- _What this task involves_
Every entry below is to be returned unchanged. Images are not part of the copy.

- _Data listing_
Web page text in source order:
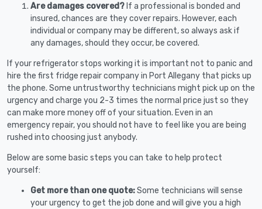
Are damages covered? If a professional is bonded and
insured, chances are they cover repairs. However, each
individual or company may be different, so always ask if
any damages, should they occur, be covered.
If your refrigerator stops working it is important not to panic and
hire the first fridge repair company in Port Allegany that picks up
the phone. Some untrustworthy technicians might pick up on the
urgency and charge you 2-3 times the normal price just so they
can make more money off of your situation. Even in an
emergency repair, you should not have to feel like you are being
rushed into choosing just anybody.
Below are some basic steps you can take to help protect
yourself:
Get more than one quote:Some technicians will sense
your urgency to get the job done and will give you a high
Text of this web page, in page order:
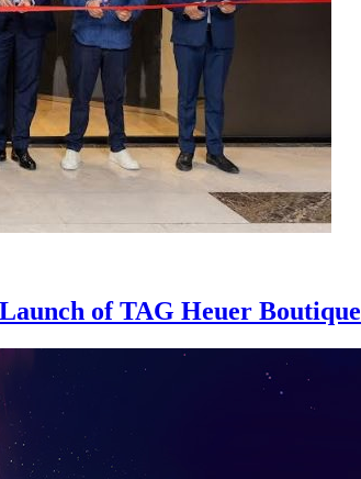
of TAG Heuer Boutique
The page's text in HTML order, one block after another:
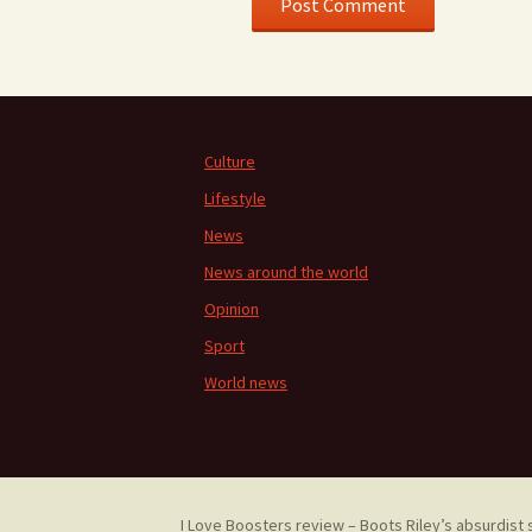
Culture
Lifestyle
News
News around the world
Opinion
Sport
World news
I Love Boosters review – Boots Riley’s
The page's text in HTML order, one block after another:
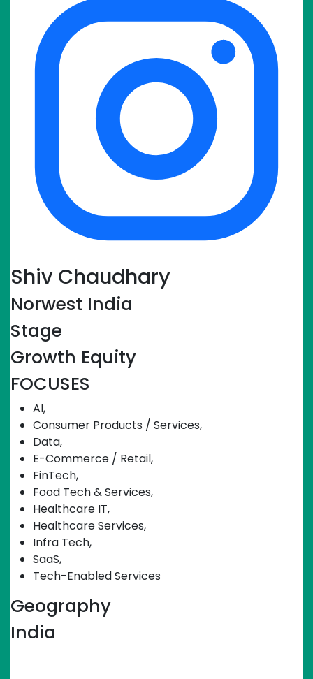
Shiv Chaudhary
Norwest India
Stage
Growth Equity
FOCUSES
AI,
Consumer Products / Services,
Data,
E-Commerce / Retail,
FinTech,
Food Tech & Services,
Healthcare IT,
Healthcare Services,
Infra Tech,
SaaS,
Tech-Enabled Services
Geography
India
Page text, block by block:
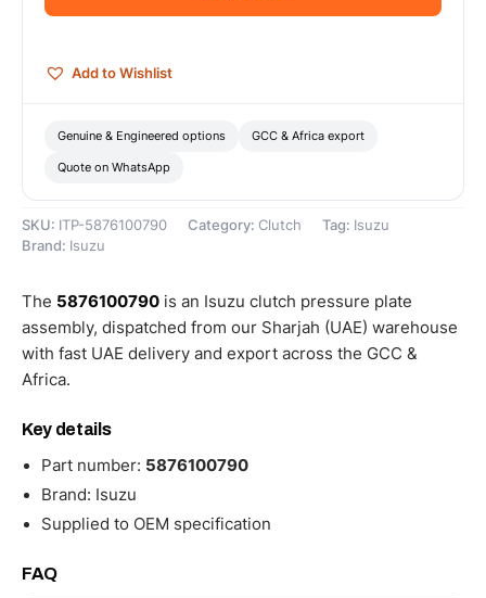
-
Add to Wishlist
Genuine & Engineered options GCC & Africa export
Quote on WhatsApp
SKU: ITP-5876100790 Category: Clutch Tag: Isuzu
Brand: Isuzu
The 5876100790 is an Isuzu clutch pressure plate
assembly, dispatched from our Sharjah (UAE) warehouse
with fast UAE delivery and export across the GCC &
Africa.
Key details
Part number: 5876100790
Brand: Isuzu
Supplied to OEM specification
FAQ
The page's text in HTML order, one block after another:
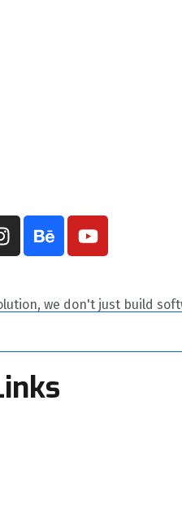
we don't just build
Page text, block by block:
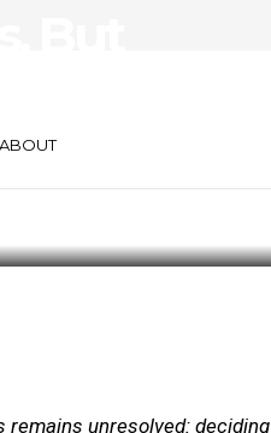
ABOUT
remains unresolved: deciding
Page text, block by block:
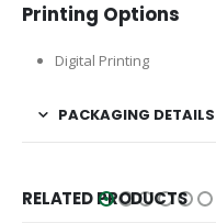
Printing Options
Digital Printing
PACKAGING DETAILS
RELATED PRODUCTS
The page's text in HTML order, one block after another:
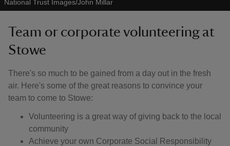
National Trust Images/John Millar
Team or corporate volunteering at
Stowe
There's so much to be gained from a day out in the fresh
air. Here's some of the great reasons to convince your
team to come to Stowe:
Volunteering is a great way of giving back to the local
community
Achieve your own Corporate Social Responsibility
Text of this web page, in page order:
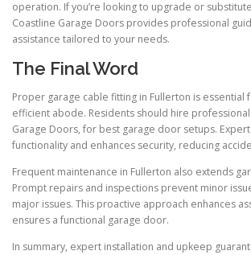
operation. If you’re looking to upgrade or
Coastline Garage Doors provides professional
assistance tailored to your needs.
The Final Word
Proper garage cable fitting in Fullerton is essential
efficient abode. Residents should hire
Garage Doors, for best garage door setups.
functionality and enhances security, reducing
Frequent maintenance in Fullerton also extends
Prompt repairs and inspections prevent minor
major issues. This proactive approach enhances
ensures a functional garage door.
In summary, expert installation and upkeep
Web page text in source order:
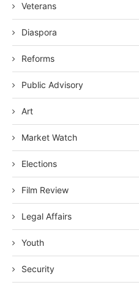
Veterans
Diaspora
Reforms
Public Advisory
Art
Market Watch
Elections
Film Review
Legal Affairs
Youth
Security
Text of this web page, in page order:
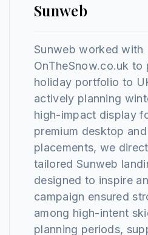
Sunweb
Sunweb worked with
OnTheSnow.co.uk to
holiday portfolio to
actively planning
high-impact display
premium desktop
placements, we
tailored Sunweb
designed to inspire
campaign ensured
among high-intent
planning periods,
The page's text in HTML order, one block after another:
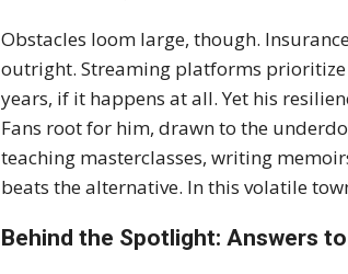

- _Result of this exercise_
Web page text in source order:
Are damages covered? If a professional is bonded and
insured, chances are they cover repairs. However, each
individual or company may be different, so always ask if
any damages, should they occur, be covered.
If your refrigerator stops working it is important not to panic and
hire the first fridge repair company in Port Allegany that picks up
the phone. Some untrustworthy technicians might pick up on the
urgency and charge you 2-3 times the normal price just so they
can make more money off of your situation. Even in an
emergency repair, you should not have to feel like you are being
rushed into choosing just anybody.
Below are some basic steps you can take to help protect
yourself:
Get more than one quote:Some technicians will sense
your urgency to get the job done and will give you a high
Text of this web page, in page order:
of TAG Heuer Boutique
The page's text in HTML order, one block after another:
Culture
Lifestyle
News
News around the world
Opinion
Sport
World news
I Love Boosters review – Boots Riley’s
The page's text in HTML order, one block after another:
Shiv Chaudhary
Norwest India
Stage
Growth Equity
FOCUSES
AI,
Consumer Products / Services,
Data,
E-Commerce / Retail,
FinTech,
Food Tech & Services,
Healthcare IT,
Healthcare Services,
Infra Tech,
SaaS,
Tech-Enabled Services
Geography
India
Page text, block by block:
-
Add to Wishlist
Genuine & Engineered options GCC & Africa export
Quote on WhatsApp
SKU: ITP-5876100790 Category: Clutch Tag: Isuzu
Brand: Isuzu
The 5876100790 is an Isuzu clutch pressure plate
assembly, dispatched from our Sharjah (UAE) warehouse
with fast UAE delivery and export across the GCC &
Africa.
Key details
Part number: 5876100790
Brand: Isuzu
Supplied to OEM specification
FAQ
The page's text in HTML order, one block after another:
we don't just build
Page text, block by block:
ABOUT
remains unresolved: deciding
Page text, block by block:
Printing Options
Digital Printing
PACKAGING DETAILS
RELATED PRODUCTS
The page's text in HTML order, one block after another:
National Trust Images/John Millar
Team or corporate volunteering at
Stowe
There's so much to be gained from a day out in the fresh
air. Here's some of the great reasons to convince your
team to come to Stowe:
Volunteering is a great way of giving back to the local
community
Achieve your own Corporate Social Responsibility
Text of this web page, in page order:
operation. If you’re looking to upgrade or
Coastline Garage Doors provides professional
assistance tailored to your needs.
The Final Word
Proper garage cable fitting in Fullerton is essential
efficient abode. Residents should hire
Garage Doors, for best garage door setups.
functionality and enhances security, reducing
Frequent maintenance in Fullerton also extends
Prompt repairs and inspections prevent minor
major issues. This proactive approach enhances
ensures a functional garage door.
In summary, expert installation and upkeep
Web page text in source order:
Veterans
Diaspora
Reforms
Public Advisory
Art
Market Watch
Elections
Film Review
Legal Affairs
Youth
Security
Text of this web page, in page order:
Sunweb
Sunweb worked with
OnTheSnow.co.uk to
holiday portfolio to
actively planning
high-impact display
premium desktop
placements, we
tailored Sunweb
designed to inspire
campaign ensured
among high-intent
planning periods,
The page's text in HTML order, one block after another:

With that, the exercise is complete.